* **TASK TO COMPLETE**:
Supply the number of lines in the data below that hold "terms", and let that number be the whole answer.

[Saved data entries]
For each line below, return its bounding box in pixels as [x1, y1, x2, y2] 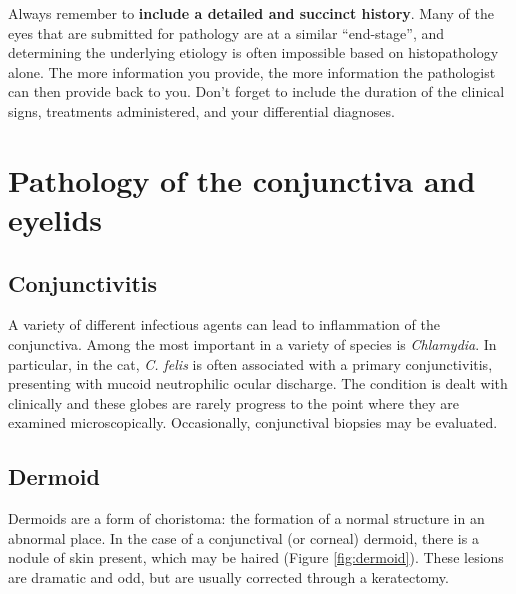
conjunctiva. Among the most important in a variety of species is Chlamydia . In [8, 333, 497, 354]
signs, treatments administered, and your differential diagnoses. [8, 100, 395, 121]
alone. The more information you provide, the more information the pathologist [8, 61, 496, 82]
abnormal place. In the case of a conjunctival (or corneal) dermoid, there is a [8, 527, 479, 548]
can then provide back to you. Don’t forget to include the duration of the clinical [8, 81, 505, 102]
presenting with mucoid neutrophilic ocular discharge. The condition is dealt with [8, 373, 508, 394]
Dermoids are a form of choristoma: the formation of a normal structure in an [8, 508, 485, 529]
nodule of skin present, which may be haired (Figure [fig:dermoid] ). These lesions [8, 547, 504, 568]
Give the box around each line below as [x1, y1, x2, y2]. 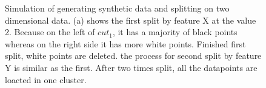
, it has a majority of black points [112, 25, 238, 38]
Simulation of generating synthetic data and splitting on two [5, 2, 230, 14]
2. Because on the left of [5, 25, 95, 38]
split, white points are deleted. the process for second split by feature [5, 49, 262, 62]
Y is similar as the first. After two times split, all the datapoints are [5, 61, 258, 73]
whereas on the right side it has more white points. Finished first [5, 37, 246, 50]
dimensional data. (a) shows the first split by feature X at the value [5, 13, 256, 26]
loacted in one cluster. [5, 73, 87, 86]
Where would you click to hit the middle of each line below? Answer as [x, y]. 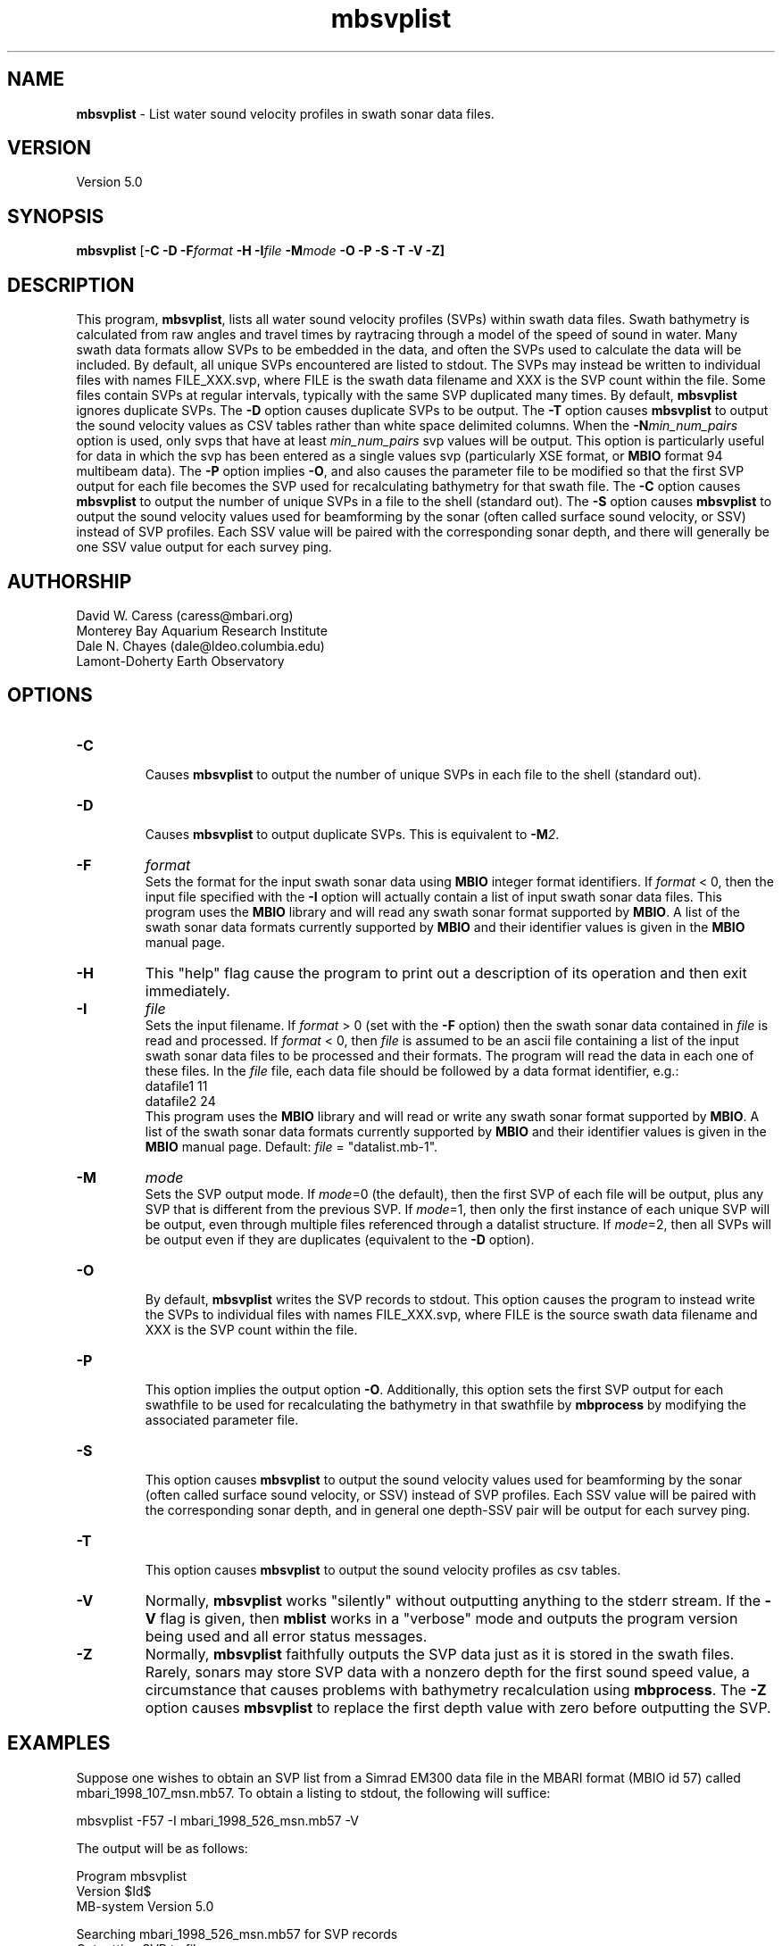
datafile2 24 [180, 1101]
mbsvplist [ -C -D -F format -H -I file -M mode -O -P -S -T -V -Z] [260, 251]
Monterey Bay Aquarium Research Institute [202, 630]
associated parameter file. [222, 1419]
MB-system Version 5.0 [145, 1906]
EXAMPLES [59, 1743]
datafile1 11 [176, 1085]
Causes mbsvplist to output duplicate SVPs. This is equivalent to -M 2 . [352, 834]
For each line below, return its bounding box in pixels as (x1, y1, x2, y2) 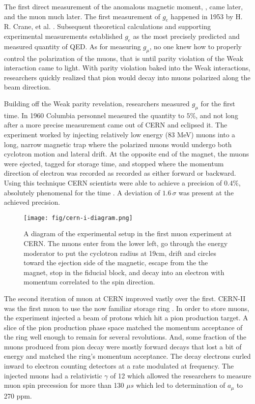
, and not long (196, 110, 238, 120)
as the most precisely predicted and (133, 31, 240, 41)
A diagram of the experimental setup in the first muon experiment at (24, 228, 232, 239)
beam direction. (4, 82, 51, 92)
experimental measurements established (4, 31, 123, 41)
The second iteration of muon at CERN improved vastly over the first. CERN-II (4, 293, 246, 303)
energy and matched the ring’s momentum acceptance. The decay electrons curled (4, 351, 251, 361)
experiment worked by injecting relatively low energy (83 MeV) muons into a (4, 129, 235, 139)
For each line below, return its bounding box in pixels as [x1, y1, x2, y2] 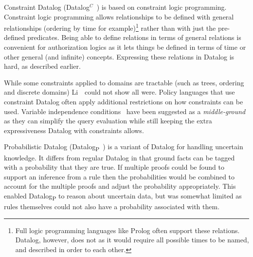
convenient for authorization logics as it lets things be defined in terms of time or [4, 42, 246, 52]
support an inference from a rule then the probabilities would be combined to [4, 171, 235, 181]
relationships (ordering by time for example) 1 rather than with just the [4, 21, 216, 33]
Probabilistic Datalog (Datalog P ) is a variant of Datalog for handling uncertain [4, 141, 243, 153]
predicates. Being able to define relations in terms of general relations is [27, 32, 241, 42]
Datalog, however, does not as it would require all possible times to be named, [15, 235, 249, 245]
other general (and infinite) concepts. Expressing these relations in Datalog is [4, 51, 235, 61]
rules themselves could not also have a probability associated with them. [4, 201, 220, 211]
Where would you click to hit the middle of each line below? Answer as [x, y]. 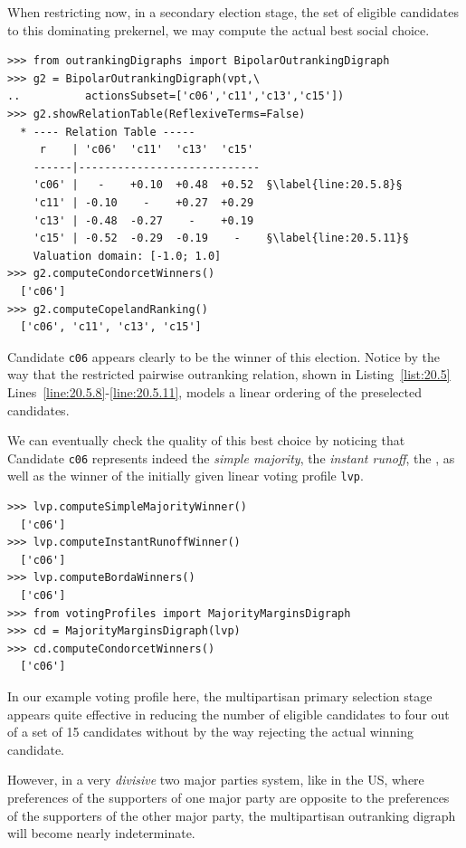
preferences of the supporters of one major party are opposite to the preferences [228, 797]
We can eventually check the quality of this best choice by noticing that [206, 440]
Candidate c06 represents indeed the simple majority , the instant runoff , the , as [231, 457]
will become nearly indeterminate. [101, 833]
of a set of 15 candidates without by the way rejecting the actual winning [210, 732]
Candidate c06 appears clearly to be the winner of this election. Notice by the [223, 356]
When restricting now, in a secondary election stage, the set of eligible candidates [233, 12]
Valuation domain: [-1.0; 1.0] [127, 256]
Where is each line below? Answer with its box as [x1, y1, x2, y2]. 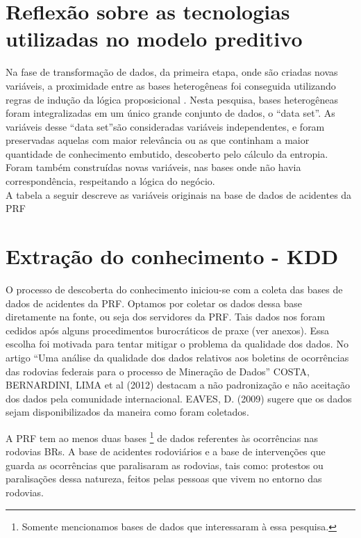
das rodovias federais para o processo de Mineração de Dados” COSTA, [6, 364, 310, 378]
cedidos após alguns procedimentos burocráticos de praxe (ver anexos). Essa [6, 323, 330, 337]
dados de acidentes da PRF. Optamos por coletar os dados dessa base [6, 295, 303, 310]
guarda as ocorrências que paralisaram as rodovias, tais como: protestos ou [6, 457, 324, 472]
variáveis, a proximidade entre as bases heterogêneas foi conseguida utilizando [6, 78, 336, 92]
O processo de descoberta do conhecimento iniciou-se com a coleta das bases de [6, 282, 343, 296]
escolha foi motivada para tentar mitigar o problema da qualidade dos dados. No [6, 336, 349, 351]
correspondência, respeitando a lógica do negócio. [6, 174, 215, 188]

* **THE COMPLETED TASK**:
2